How important is sample size and why?

For me, this relates back to the importance of context when looking at data. There are always likely to be fluctuations in a player or team’s performance within a season, so the more data you have to work from, the more confident you can be with your conclusions. As with anything in life, you want to make sure that the inferences you make about something are reliable and based on solid foundations. The same goes for appraising a player or team with data.

As we often discuss on the podcast, if you are working with a small sample size, it is then important to acknowledge it in your thought process – identifying that this conclusion may change with access to more information.

What are the three most important things to consider when writing a data-driven piece of analysis?

That’s a good question.
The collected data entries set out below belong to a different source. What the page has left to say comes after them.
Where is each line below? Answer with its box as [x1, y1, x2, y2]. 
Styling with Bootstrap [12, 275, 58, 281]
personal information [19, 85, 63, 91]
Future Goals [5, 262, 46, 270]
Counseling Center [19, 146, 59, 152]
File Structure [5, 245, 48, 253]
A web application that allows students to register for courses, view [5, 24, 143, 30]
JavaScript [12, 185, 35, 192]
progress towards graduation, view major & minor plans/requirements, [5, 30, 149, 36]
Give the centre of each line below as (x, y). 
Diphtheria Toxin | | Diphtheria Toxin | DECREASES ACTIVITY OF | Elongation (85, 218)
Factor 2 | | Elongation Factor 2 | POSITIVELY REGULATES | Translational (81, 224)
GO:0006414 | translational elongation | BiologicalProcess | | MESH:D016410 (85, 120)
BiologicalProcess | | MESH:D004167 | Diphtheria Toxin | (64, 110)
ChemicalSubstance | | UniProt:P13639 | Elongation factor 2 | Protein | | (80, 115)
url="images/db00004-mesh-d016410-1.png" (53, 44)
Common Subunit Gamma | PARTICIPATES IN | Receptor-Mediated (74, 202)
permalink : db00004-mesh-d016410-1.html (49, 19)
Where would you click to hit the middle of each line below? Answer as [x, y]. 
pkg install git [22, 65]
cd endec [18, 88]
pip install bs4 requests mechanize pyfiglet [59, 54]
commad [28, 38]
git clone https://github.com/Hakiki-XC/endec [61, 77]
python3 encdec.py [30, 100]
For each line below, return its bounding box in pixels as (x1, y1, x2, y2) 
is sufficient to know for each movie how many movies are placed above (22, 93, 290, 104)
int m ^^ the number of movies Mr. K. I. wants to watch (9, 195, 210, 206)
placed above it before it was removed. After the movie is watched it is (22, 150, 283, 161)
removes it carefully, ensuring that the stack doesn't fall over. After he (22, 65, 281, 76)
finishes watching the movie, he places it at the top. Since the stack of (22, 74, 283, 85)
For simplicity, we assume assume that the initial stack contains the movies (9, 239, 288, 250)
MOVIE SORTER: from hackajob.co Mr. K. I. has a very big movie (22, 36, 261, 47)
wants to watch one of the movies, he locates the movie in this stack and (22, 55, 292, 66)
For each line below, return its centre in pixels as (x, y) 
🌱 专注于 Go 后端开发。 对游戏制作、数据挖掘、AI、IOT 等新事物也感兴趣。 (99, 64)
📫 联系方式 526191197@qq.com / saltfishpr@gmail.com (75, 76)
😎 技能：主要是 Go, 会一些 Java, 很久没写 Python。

For me it comes down to the following:

  • Make sure you are using the right metrics – it sounds like an obvious one, but understanding what each metric can reveal will help in knowing what to look out for in your analysis. A simple example would be that assists are not the best proxy of creativity – expected assists are better, then through balls can add further information, and you can build a reliable picture from there.
  • Talk football language – it is very useful to be driven by the data for a piece of analysis, but if you can’t translate that into football language then it loses its message. This goes for analysis in the media or in a professional football club. Don’t assume that people know what each metric or statistic means, always bring it back to the language of football. 
  • Provide context – I know it has been a thread throughout, but it is so crucial. Conveying the ‘why’ in a data-driven piece of analysis is essential, and the two should always work in tandem. For example, “X player has improved in X metric, but what this means is…”

Why do you think data is so important when analysing players or teams?

The use of data has definitely become more accepted in recent years, and more clubs are appreciating the importance of it – not just in terms of getting the edge but simply keeping up with their competitors.

I think data is important in analysis simply because it removes bias. We all have a favourite player, or we ‘feel’ that someone isn’t performing well, but the data takes the emotion out of it and provides an objective picture – which is essential. 

It is also a fast, effective tool in shortlisting players from a recruitment perspective. You might overrate players who look good in a weaker league, or miss out on a player who might appear average in a strong league. But using data can be a cost-efficient method for clubs to use within their recruitment policy. Unfortunately, those who don’t use data will realise they are falling behind.